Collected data
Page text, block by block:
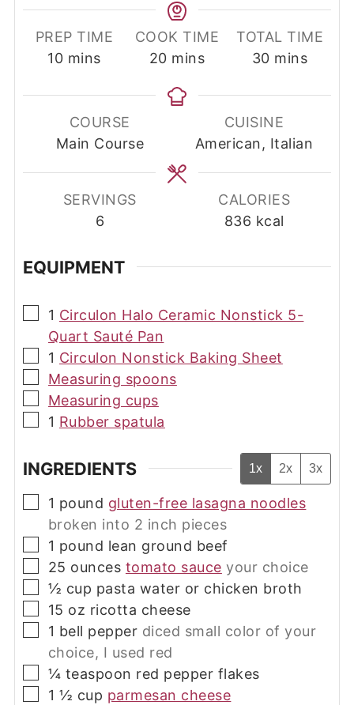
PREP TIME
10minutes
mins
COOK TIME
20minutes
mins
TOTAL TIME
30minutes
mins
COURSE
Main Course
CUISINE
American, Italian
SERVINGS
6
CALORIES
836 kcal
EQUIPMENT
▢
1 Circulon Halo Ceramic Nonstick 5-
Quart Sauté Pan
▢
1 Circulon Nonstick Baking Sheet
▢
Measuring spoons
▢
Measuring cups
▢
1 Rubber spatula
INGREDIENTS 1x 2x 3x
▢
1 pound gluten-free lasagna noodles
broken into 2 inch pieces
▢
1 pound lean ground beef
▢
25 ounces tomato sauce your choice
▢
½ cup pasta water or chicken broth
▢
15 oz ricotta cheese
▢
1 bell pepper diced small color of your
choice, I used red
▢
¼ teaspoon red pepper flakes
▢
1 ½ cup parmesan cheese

- _AIM OF THE TASK_:
Return every line above verbatim, pictures excluded.

- _RESULT OF THE EXERCISE_:
Page text, block by block:
PREP TIME
10minutes
mins
COOK TIME
20minutes
mins
TOTAL TIME
30minutes
mins
COURSE
Main Course
CUISINE
American, Italian
SERVINGS
6
CALORIES
836 kcal
EQUIPMENT
▢
1 Circulon Halo Ceramic Nonstick 5-
Quart Sauté Pan
▢
1 Circulon Nonstick Baking Sheet
▢
Measuring spoons
▢
Measuring cups
▢
1 Rubber spatula
INGREDIENTS 1x 2x 3x
▢
1 pound gluten-free lasagna noodles
broken into 2 inch pieces
▢
1 pound lean ground beef
▢
25 ounces tomato sauce your choice
▢
½ cup pasta water or chicken broth
▢
15 oz ricotta cheese
▢
1 bell pepper diced small color of your
choice, I used red
▢
¼ teaspoon red pepper flakes
▢
1 ½ cup parmesan cheese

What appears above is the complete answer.